I desired that the Senate of Rome might appear before me in one large chamber, and a modern Representative in Counterview, in another. The first seemed to be an Assembly of Heroes and Demy-Gods, the other a Knot of Pedlars, Pick-pockets, Highwaymen and Bullies.






Although Swift uses this section of Part III to attack the truthfulness of recorded history, his critical spirit deserts him as soon as he is dealing with Greeks and Romans. He remarks, of course, upon the corruption of imperial Rome, but he has an almost unreasoning admiration for some of the leading figures of the ancient world:






I was struck with profound Veneration at the sight of Brutus, and could easily discover the most consummate Virtue, the greatest Intrepidity and Firmness of Mind, the truest Love of his Country, and general Benevolence for Mankind, in every Lineament of his Countenance. ... I had the honour to have much Conversation with Brutus, and was told, that his Ancestors Junws, Socrates, Epaminondas, Cato the younger, Sir Thomas More, and himself, were perpetually together: a Sextumvirate, to which all the Ages of the World cannot add a seventh.






It will be noticed that of these six people, only one is a Christian. This is an important point. If one adds together Swift's pessimism, his reverence for the past, his incuriosity and his horror of the human body, one arrives at an attitude common among religious reactionaries — that is, people who defend an unjust order of Society by claiming that this world cannot be substantially improved and only the ‘next world’ matters. However, Swift shows no sign of having any religious beliefs, at least in any ordinary sense of the words. He does not appear to believe seriously in life after death, and his idea of goodness is bound up with republicanism, love of liberty, courage, ‘benevolence’ (meaning in effect public spirit), ‘reason’ and other pagan qualities. This reminds one that there is another strain in Swift, not quite congruous with his disbelief in progress and his general hatred of humanity.

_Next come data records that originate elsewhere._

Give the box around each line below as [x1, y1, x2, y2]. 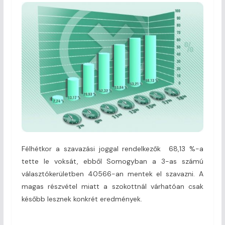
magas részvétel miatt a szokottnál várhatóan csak [21, 181, 204, 191]
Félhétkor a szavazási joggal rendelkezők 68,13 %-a [21, 144, 204, 153]
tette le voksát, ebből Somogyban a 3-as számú [21, 156, 204, 166]
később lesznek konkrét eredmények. [21, 194, 142, 203]
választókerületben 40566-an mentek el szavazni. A [21, 169, 204, 178]
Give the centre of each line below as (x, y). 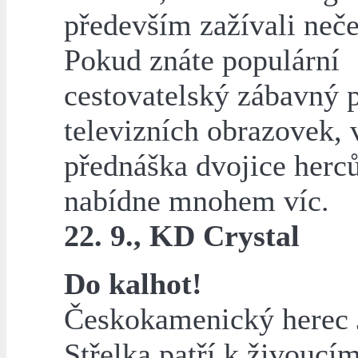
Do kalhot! (133, 284)
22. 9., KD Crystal (182, 236)
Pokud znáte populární (202, 60)
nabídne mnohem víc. (197, 201)
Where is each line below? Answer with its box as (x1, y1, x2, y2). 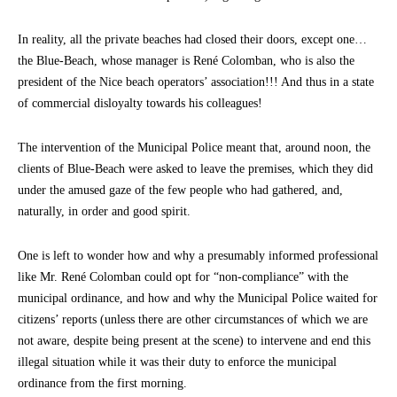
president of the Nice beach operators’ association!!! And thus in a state (18, 74, 374, 89)
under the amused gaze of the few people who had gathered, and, (18, 183, 343, 197)
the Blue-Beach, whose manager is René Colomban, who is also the (18, 53, 354, 67)
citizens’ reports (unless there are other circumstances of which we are (18, 312, 368, 326)
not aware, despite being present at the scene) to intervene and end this (18, 333, 370, 347)
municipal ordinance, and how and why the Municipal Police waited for (18, 291, 378, 305)
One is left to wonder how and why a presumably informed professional (18, 248, 378, 262)
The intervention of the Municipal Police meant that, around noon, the (18, 140, 370, 154)
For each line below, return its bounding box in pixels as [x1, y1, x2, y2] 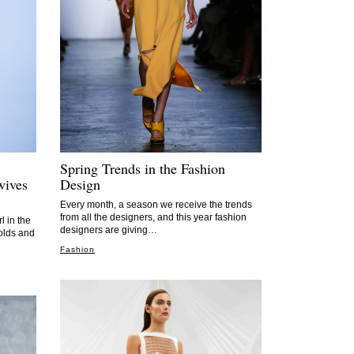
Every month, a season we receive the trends [60, 199, 252, 210]
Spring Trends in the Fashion [60, 159, 225, 178]
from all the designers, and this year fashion [60, 212, 247, 223]
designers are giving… [60, 224, 157, 235]
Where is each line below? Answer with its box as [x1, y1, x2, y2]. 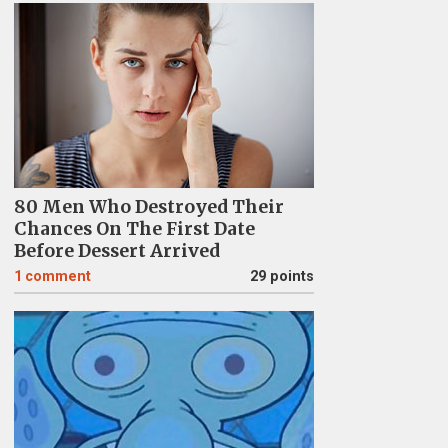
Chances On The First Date [13, 218, 255, 240]
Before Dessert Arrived [13, 240, 220, 262]
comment [24, 268, 91, 285]
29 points [249, 268, 314, 285]
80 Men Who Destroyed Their [13, 196, 284, 218]
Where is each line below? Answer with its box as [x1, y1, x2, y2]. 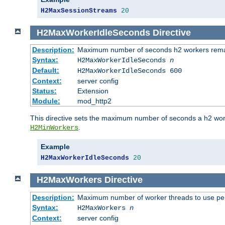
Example [41, 143, 70, 151]
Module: [32, 97, 60, 105]
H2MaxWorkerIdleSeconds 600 [77, 67, 182, 75]
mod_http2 [77, 97, 111, 105]
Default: [32, 66, 59, 75]
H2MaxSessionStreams [41, 7, 117, 15]
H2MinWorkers [30, 124, 78, 132]
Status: [32, 87, 57, 95]
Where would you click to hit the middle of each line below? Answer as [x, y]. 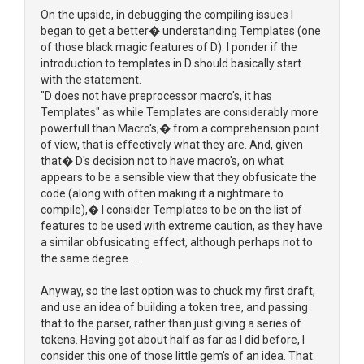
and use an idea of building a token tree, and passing [174, 307]
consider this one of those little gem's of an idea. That [177, 356]
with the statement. [91, 80]
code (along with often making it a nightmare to [162, 193]
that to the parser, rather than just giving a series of [171, 323]
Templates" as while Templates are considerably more [180, 112]
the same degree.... [89, 258]
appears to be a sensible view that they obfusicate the [179, 177]
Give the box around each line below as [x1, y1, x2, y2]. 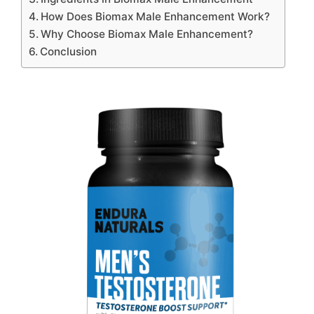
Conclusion [40, 44, 97, 58]
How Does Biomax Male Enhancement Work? [41, 9, 271, 23]
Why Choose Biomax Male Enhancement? [41, 27, 254, 41]
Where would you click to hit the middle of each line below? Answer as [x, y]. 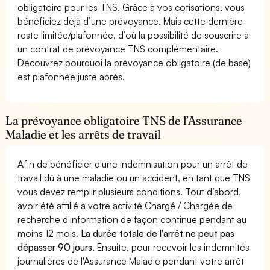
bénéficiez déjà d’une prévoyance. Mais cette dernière [130, 21]
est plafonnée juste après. [71, 76]
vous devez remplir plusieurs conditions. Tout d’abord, [130, 191]
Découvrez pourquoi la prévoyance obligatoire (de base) [134, 62]
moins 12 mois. [48, 233]
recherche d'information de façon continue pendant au [132, 219]
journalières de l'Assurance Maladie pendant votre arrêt [131, 261]
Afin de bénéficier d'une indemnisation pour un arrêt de [133, 164]
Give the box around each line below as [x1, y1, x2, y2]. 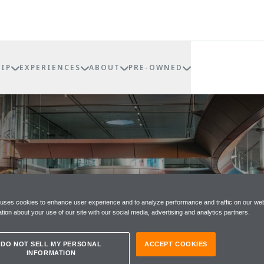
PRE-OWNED [128, 62, 183, 72]
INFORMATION [26, 249, 76, 256]
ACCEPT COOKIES [144, 240, 207, 247]
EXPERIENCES [19, 62, 81, 72]
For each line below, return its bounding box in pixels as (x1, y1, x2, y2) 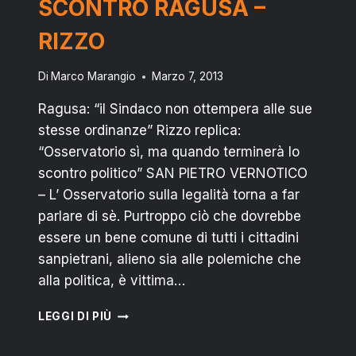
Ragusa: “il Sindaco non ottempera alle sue (38, 101, 312, 118)
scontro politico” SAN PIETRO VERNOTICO (38, 165, 308, 182)
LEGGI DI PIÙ (38, 310, 113, 323)
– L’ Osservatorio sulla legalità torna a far (38, 187, 300, 203)
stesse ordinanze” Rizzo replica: (38, 122, 241, 139)
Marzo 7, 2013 (152, 70, 224, 83)
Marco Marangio (51, 70, 137, 83)
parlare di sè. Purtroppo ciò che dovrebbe (38, 208, 301, 225)
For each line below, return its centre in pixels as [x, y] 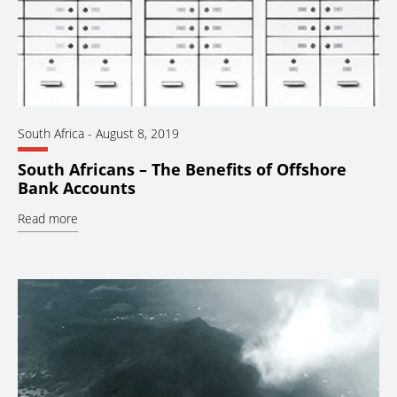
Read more [48, 219]
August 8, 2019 [137, 133]
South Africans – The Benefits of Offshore [182, 170]
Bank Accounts [77, 188]
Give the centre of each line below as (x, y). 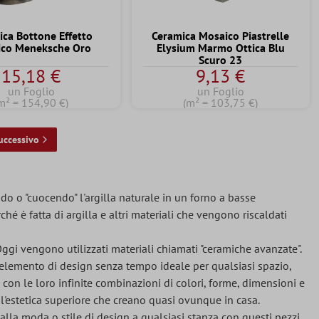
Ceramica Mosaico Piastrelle (221, 36)
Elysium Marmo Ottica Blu (220, 48)
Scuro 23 (221, 60)
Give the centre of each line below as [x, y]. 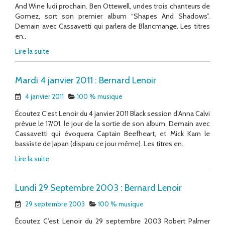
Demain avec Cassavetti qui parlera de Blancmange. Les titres [113, 26]
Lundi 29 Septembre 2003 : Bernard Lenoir [98, 188]
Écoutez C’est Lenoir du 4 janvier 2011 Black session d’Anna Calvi [113, 113]
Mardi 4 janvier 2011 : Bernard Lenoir [86, 80]
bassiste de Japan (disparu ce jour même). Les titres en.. [100, 143]
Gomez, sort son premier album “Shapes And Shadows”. [113, 16]
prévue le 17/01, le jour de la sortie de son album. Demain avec [113, 123]
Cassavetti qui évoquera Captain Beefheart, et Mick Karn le [113, 133]
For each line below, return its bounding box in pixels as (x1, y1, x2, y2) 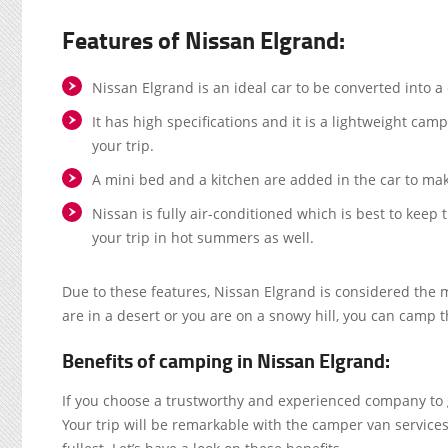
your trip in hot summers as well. (92, 228, 314, 247)
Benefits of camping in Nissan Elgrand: (62, 346, 390, 375)
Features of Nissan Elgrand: (62, 22, 345, 57)
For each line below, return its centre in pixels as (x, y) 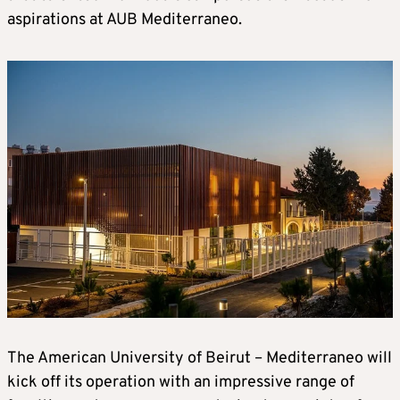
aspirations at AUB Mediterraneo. (125, 20)
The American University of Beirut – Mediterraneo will (200, 359)
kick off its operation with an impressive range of (181, 383)
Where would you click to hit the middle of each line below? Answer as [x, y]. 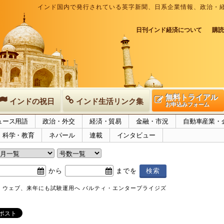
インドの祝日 [32, 101]
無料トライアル [192, 97]
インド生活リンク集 [110, 101]
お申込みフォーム [187, 104]
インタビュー [136, 135]
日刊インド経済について [169, 30]
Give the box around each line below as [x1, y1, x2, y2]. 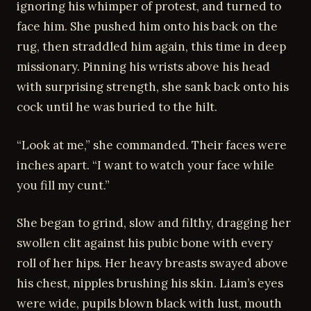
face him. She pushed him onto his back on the [17, 19, 278, 34]
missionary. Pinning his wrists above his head [17, 59, 270, 74]
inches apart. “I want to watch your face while [17, 157, 274, 173]
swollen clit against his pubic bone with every [17, 235, 273, 251]
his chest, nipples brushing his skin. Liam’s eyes [17, 276, 283, 291]
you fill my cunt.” [17, 177, 110, 193]
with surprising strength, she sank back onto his [17, 79, 289, 94]
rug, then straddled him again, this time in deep [17, 39, 286, 54]
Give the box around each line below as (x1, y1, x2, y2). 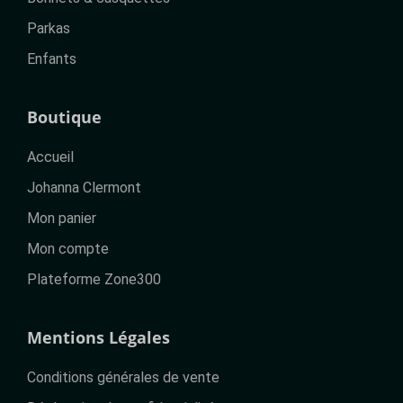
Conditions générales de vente (26, 368, 219, 386)
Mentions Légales (26, 326, 170, 348)
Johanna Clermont (26, 178, 141, 196)
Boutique (26, 105, 102, 128)
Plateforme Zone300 (26, 270, 161, 288)
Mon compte (26, 239, 109, 257)
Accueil (26, 148, 74, 166)
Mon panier (26, 209, 96, 227)
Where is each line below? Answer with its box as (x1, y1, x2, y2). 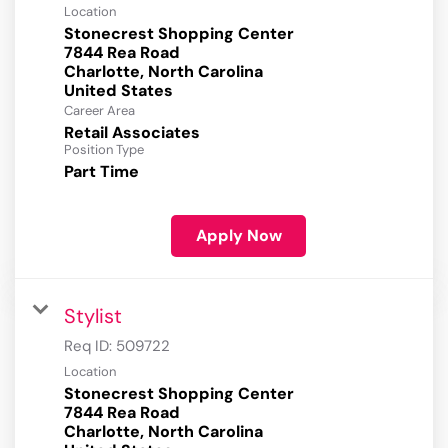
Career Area (64, 102, 135, 120)
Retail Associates (64, 122, 200, 144)
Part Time (64, 161, 139, 183)
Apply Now (195, 225, 282, 247)
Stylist (64, 303, 122, 330)
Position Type (64, 141, 144, 159)
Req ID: (64, 336, 116, 357)
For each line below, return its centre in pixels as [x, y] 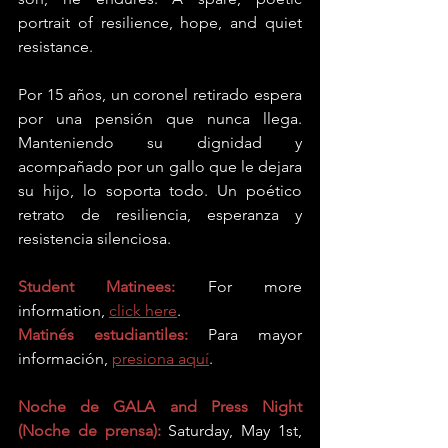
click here [143, 310]
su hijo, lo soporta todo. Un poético [160, 190]
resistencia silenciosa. [94, 238]
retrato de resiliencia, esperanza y [160, 214]
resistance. [57, 46]
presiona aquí [160, 358]
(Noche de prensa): [89, 430]
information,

To begin with, he has moments when he is ‘constructive’ and even ‘advanced’. To be occasionally inconsistent is almost a mark of vitality in Utopia books, and Swift sometimes inserts a word of praise into a passage that ought to be purely satirical. Thus, his ideas about the education of the young are fathered on to the Lilliputians, who have much the same views on this subject as the Houyhnhnms. The Lilliputians also have various social and legal institutions (for instance, there are old age pensions, and people are rewarded for keeping the law as well as punished for breaking it) which Swift would have liked to see prevailing in his own country. In the middle of this passage Swift remembers his satirical intention and adds, ‘In relating these and the following Laws, I would only be understood to mean the original Institutions, and not the most scandalous Corruptions into which these people are fallen by the degenerate Nature of Man’: but as Lilliput is supposed to represent England, and the laws he is speaking of have never had their parallel in England, it is clear that the impulse to make constructive suggestions has been too much for him. But Swift's greatest contribution to political thought in the narrower sense of the words, is his attack, especially in Part III, on what would now be called totalitarianism. He has an extraordinarily clear prevision of the spy-haunted ‘police State’, with its endless heresy-hunts and treason trials, all really designed to neutralize popular discontent by changing it into war hysteria. And one must remember that Swift is here inferring the whole from a quite small part, for the feeble governments of his own day did not give him illustrations ready-made. For example, there is the professor at the School of Political Projectors who ‘shewed me a large Paper of Instructions for discovering Plots and Conspiracies’, and who claimed that one can find people's secret thoughts by examining their excrement:






Because Men are never so serious, thoughtful, and intent, as when they are at Stool, which he found by frequent Experiment: for in such Conjunctures, when he used meerly as a trial to consider what was the best Way of murdering the King, his Ordure would have a tincture of Green; but quite different when he thought only of raising an Insurrection, or burning the Metropolis.






The professor and his theory are said to have been suggested to Swift by the — from our point of view — not particularly astonishing or disgusting fact that in a recent State trial some letters found in somebody's privy had been put in evidence. Later in the same chapter we seem to be positively in the middle of the Russian purges:






In the Kingdom of Tribnia, by the Natives called Langdon... the Bulk of the People consist, in a Manner, wholly of Discoverers, Witnesses, Informers, Accusers, Prosecutors, Evidences, Swearers.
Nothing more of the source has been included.